Whether you plan to set up your own company or invest in a company's shares, you must be able to understand each item in a company's financial statement, as each one impacts the company’s net income. In this case, outstanding and authorized stocks will help you determine a company’s earnings per share, which is a good indicator of the possible returns of your investment.
When a company incorporates, it files the maximum number of shares that it wants to issue. Companies usually apply for more shares than they need so that they can have more flexibility. It's also a good way to avoid the hassle of calling for a shareholder’s meeting and having to file articles of amendment. Once the number of authorized shares has been included in the charter, the company may only change this with the approval of its shareholders. The corporation’s charter includes the par value, number of authorized shares and the types of stocks it can issue.

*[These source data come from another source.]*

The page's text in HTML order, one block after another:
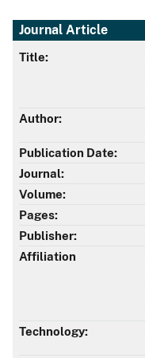
Journal Article
Title:
Author:
Publication Date:
Journal:
Volume:
Pages:
Publisher:
Affiliation
Technology:
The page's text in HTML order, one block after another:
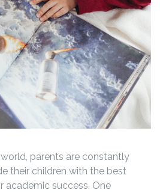
parents are constantly
their children with the best
academic success. One
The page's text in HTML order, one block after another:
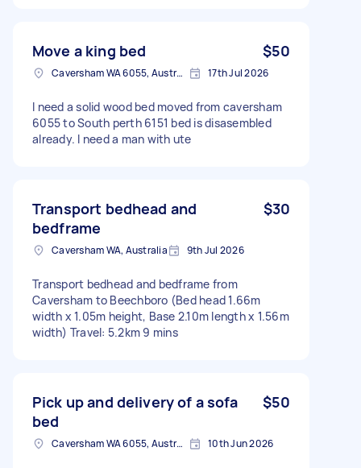
Move a king bed $50
Caversham WA 6055, Australia 17th Jul 2026
I need a solid wood bed moved from caversham
6055 to South perth 6151 bed is disasembled
already. I need a man with ute
Transport bedhead and
bedframe
$30
Caversham WA, Australia 9th Jul 2026
Transport bedhead and bedframe from
Caversham to Beechboro (Bed head 1.66m
width x 1.05m height, Base 2.10m length x 1.56m
width) Travel: 5.2km 9 mins
Pick up and delivery of a sofa
bed
$50
Caversham WA 6055, Australia 10th Jun 2026
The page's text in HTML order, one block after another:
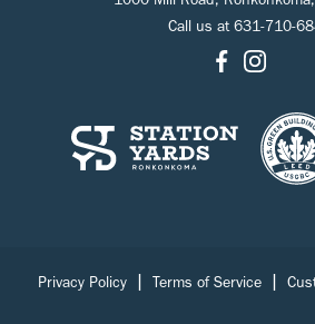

When a corporation sells its authorized shares, the shares become issued shares. Corporations sell their authorized stock to gain access to cash or capital. They use this capital for mergers and acquisitions, financing projects, gaining access to services, and other business activities. Issuing shares of stock makes it easier for corporations to acquire funds as compared to partnerships and single proprietorships that usually have no other recourse but to borrow from banks. Corporations issue shares of stock based on their par values.

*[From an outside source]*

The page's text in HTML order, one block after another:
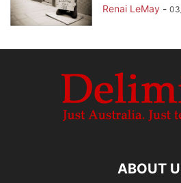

Once a company issues stock, it has the option to reacquire, or buy back, its shares. Stock that the company does not buy back is called outstanding stock. In other words, these are stocks that are still held by investors. Reacquired shares become treasury stock. To differentiate, authorized shares are those shares that a company applies for prior to incorporation. These merely represent the limit of the shares that they are allowed to issue to investors. Outstanding stocks, on the other hand, are those that have been sold and issued to investors but have not been reacquired or retired by the company.

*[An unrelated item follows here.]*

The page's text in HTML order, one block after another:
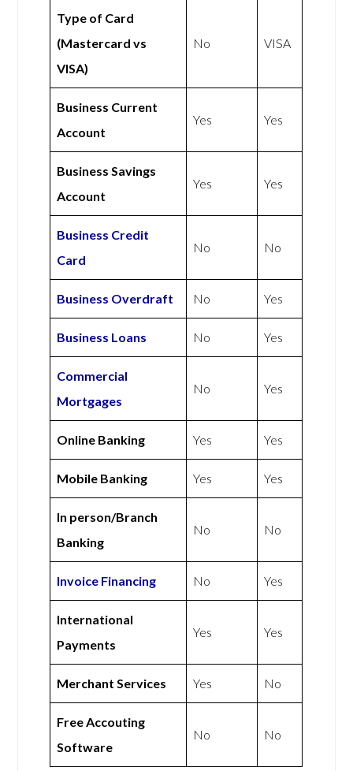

Preferred and Common Stock
Outstanding shares consist of preferred and common shares of stock. The type of stock that the company wishes to issue is included in their articles of incorporation. Preferred shareholders get a greater claim to the corporation’s assets. They get a fixed dividend before common-stock shareholders get their cut. This dividend does not change and, thus, comes with a lower risk. However, unlike common shareholders, they get no voting rights. If the corporation goes bankrupt, preferred shareholders get the first pick at the assets left over after liquidation.